What needs to be done: From the listing below, pick out each line with the word "that".

--------

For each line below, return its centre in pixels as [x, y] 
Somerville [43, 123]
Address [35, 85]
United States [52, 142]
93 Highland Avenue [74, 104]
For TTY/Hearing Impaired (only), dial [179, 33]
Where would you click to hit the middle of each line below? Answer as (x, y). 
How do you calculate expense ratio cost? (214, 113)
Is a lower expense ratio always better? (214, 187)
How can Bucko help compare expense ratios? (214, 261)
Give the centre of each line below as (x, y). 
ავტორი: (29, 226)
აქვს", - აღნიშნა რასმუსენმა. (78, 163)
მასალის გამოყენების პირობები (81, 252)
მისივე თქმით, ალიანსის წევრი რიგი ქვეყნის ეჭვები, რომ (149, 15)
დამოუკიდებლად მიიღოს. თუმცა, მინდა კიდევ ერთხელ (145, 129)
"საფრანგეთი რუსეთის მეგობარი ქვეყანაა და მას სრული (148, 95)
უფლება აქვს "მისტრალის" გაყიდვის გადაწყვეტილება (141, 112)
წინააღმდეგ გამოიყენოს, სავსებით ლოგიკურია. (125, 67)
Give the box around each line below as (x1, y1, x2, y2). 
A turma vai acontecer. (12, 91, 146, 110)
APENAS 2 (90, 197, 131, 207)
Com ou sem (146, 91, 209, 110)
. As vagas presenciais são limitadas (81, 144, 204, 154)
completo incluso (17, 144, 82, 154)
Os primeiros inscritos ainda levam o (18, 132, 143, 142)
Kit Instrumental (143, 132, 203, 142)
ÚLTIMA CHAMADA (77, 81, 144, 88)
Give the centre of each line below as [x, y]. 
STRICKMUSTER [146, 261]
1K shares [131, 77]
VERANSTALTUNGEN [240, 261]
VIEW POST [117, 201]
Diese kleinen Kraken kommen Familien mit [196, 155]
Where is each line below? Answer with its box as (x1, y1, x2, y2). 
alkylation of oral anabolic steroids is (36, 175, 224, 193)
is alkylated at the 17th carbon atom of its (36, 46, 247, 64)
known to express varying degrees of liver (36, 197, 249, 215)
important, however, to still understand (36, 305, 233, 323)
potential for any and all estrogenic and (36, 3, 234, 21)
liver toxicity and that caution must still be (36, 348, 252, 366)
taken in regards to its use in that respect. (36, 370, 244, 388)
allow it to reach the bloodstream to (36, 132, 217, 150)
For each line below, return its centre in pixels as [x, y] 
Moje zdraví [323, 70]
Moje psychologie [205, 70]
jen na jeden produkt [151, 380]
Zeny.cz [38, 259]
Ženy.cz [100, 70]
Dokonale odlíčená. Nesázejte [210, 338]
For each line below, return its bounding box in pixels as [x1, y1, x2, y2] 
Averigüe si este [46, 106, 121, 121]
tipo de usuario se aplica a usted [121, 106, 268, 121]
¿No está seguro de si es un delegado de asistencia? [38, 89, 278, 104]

--------

Written response:
liver toxicity and that caution must still be (36, 348, 252, 366)
taken in regards to its use in that respect. (36, 370, 244, 388)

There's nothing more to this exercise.